Nor does the regulation prevent employees from successfully suing their employer for constructive dismissal in the event that they are placed on unpaid temporary layoff without their consent, and without there being a temporary layoff clause in their employment contracts. Once again, in many if not most cases, the quantum of constructive dismissal damages that the employer will inevitably have to pay its employees for having unilaterally placed them on unpaid temporary layoff, without first securing their reluctant consent, will far exceed the payroll savings resulting from the layoff.
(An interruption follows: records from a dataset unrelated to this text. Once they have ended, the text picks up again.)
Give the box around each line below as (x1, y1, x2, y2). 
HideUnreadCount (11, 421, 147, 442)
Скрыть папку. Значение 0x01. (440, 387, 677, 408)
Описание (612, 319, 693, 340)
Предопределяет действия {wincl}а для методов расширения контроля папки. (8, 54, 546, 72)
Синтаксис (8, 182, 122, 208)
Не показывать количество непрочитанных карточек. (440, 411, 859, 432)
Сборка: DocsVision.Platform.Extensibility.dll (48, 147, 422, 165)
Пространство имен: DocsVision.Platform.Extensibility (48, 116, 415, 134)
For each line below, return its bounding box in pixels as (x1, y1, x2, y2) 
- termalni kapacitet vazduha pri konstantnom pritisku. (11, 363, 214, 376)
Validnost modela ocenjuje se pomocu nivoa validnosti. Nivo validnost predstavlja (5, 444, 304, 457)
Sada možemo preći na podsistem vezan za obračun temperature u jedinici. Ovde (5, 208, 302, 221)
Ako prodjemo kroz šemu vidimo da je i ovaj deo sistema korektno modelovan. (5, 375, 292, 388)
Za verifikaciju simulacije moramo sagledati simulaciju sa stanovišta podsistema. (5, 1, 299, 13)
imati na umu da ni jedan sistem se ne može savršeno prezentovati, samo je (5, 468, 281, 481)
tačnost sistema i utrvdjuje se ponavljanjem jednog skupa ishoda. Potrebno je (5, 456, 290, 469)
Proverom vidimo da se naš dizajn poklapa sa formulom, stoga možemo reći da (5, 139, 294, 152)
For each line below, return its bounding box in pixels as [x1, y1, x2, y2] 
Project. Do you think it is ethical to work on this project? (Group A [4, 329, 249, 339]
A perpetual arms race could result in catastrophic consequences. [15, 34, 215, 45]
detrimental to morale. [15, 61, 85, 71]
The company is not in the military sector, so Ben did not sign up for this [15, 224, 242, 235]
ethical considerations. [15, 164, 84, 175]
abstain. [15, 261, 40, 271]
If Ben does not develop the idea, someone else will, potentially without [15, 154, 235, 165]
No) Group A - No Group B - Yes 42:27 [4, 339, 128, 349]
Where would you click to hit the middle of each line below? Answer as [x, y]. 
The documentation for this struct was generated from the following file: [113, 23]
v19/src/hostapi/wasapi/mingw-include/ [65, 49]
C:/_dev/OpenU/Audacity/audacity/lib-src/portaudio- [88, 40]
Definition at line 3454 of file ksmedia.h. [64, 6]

Although largely ignored by Canada’s news media, the Ontario Court of Appeal has made it very clear that without prior consent from the affected employee, any significant reduction in hours of work, wage rollback or temporary layoff, amounts to constructive dismissal regardless of the Ontario government’s newly enacted regulation, this year.
In many cases, such a constructive dismissal lawsuit will cost your organization tens of thousands of dollars (in the case of short serving, and/or relatively junior, employees), if not hundreds of thousands of dollars (in the case of some long-serving and/or senior managerial, employees).
For that reason, if you are an employer, the Ontario government’s new regulation is far from being the temporary panacea to your payroll problems that both the government, and the media, have rather disingenuously cranked it up to be.